Given data section start

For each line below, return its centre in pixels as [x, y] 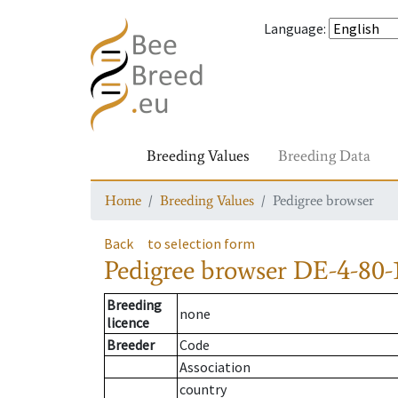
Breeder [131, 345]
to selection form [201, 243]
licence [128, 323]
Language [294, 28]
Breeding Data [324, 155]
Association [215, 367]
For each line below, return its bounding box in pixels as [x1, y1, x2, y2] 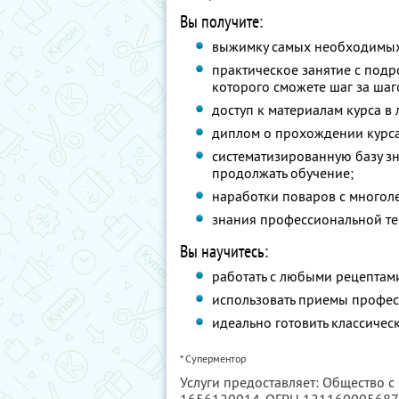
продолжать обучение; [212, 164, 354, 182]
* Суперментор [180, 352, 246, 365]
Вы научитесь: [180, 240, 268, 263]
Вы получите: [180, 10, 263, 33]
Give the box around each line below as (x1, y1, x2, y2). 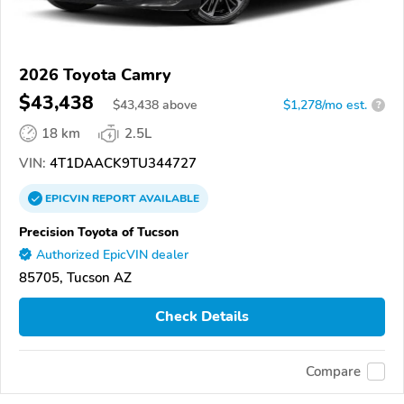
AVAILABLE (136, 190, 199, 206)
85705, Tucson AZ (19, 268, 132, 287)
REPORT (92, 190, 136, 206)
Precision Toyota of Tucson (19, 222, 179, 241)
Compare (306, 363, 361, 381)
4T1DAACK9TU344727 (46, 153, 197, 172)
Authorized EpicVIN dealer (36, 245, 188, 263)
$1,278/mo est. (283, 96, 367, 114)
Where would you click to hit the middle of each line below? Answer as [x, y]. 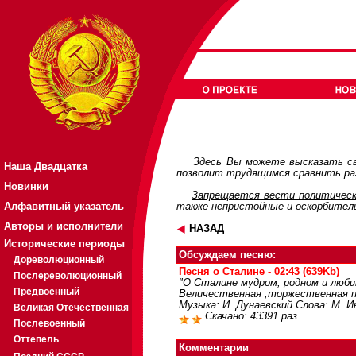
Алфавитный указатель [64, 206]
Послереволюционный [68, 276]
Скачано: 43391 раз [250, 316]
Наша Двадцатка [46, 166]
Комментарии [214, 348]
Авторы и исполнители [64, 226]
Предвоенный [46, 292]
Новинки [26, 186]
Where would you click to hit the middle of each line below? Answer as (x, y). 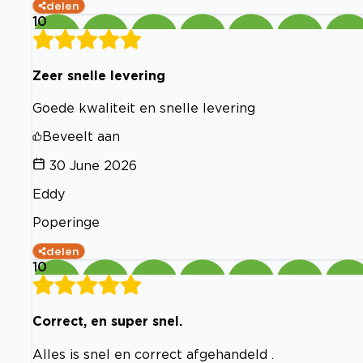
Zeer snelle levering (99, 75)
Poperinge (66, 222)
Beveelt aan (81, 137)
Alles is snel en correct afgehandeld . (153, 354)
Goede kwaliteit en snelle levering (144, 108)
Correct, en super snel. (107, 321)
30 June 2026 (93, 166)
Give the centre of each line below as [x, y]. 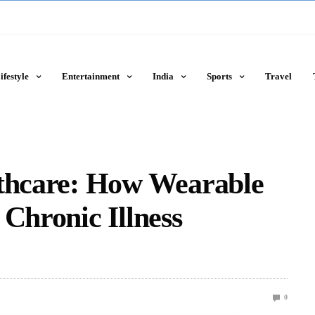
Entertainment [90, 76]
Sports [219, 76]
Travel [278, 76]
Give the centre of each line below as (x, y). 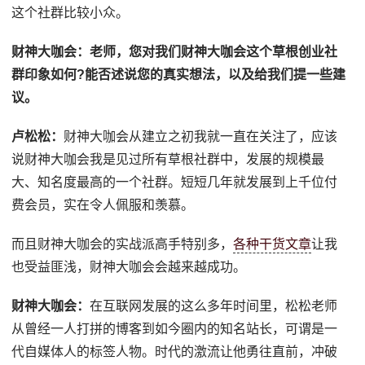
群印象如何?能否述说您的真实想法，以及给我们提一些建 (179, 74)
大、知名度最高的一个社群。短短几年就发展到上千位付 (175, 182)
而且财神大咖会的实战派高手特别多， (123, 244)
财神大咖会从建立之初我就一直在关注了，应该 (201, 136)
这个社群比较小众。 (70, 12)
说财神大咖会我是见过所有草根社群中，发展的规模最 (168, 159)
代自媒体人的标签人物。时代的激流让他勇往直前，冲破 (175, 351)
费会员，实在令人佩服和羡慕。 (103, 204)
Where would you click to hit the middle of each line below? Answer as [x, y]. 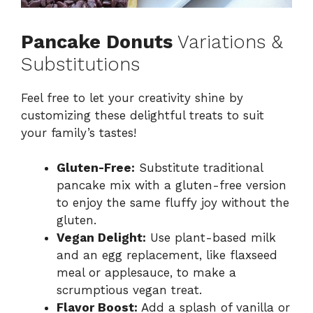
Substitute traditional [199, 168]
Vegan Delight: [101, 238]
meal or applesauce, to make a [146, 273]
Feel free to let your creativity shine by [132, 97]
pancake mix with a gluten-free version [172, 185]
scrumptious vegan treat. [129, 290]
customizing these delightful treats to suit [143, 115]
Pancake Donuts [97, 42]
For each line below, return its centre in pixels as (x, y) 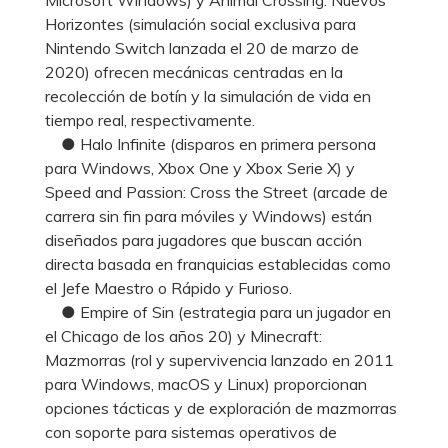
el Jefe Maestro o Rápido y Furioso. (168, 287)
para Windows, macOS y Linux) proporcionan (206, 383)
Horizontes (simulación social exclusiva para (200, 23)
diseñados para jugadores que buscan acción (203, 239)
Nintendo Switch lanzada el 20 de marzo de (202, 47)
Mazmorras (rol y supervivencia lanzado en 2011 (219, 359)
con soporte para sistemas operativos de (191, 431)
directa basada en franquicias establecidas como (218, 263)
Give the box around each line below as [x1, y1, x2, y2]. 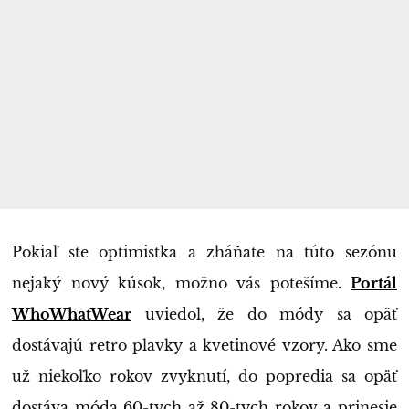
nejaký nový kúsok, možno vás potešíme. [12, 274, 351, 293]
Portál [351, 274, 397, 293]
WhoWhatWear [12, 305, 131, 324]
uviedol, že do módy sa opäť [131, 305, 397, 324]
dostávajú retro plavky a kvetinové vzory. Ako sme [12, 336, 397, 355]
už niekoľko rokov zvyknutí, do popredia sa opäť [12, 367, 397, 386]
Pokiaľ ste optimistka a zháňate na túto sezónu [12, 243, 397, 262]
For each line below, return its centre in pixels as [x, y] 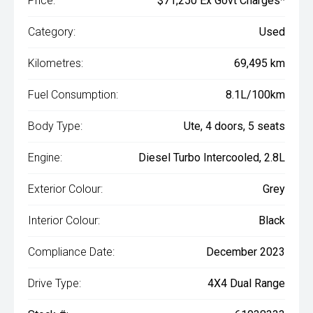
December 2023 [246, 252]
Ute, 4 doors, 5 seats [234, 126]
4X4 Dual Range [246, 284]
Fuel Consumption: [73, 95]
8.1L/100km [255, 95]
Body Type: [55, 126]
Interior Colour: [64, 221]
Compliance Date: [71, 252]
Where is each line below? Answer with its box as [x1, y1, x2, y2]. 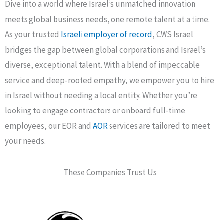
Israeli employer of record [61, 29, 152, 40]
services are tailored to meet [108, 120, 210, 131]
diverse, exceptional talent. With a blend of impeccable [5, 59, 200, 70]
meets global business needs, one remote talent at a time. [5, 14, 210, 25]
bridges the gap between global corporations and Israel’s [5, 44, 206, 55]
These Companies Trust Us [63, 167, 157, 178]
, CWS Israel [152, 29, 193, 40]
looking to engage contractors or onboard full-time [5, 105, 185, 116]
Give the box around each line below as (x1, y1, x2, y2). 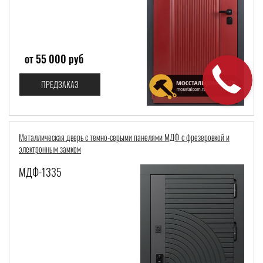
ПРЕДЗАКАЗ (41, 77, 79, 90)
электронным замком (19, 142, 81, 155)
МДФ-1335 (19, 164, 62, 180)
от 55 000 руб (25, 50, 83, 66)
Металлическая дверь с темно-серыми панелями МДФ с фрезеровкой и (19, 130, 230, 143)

Given data section end

To do -
In how many lines of the data does the string "time" appear? Give only the number.

Answer -
2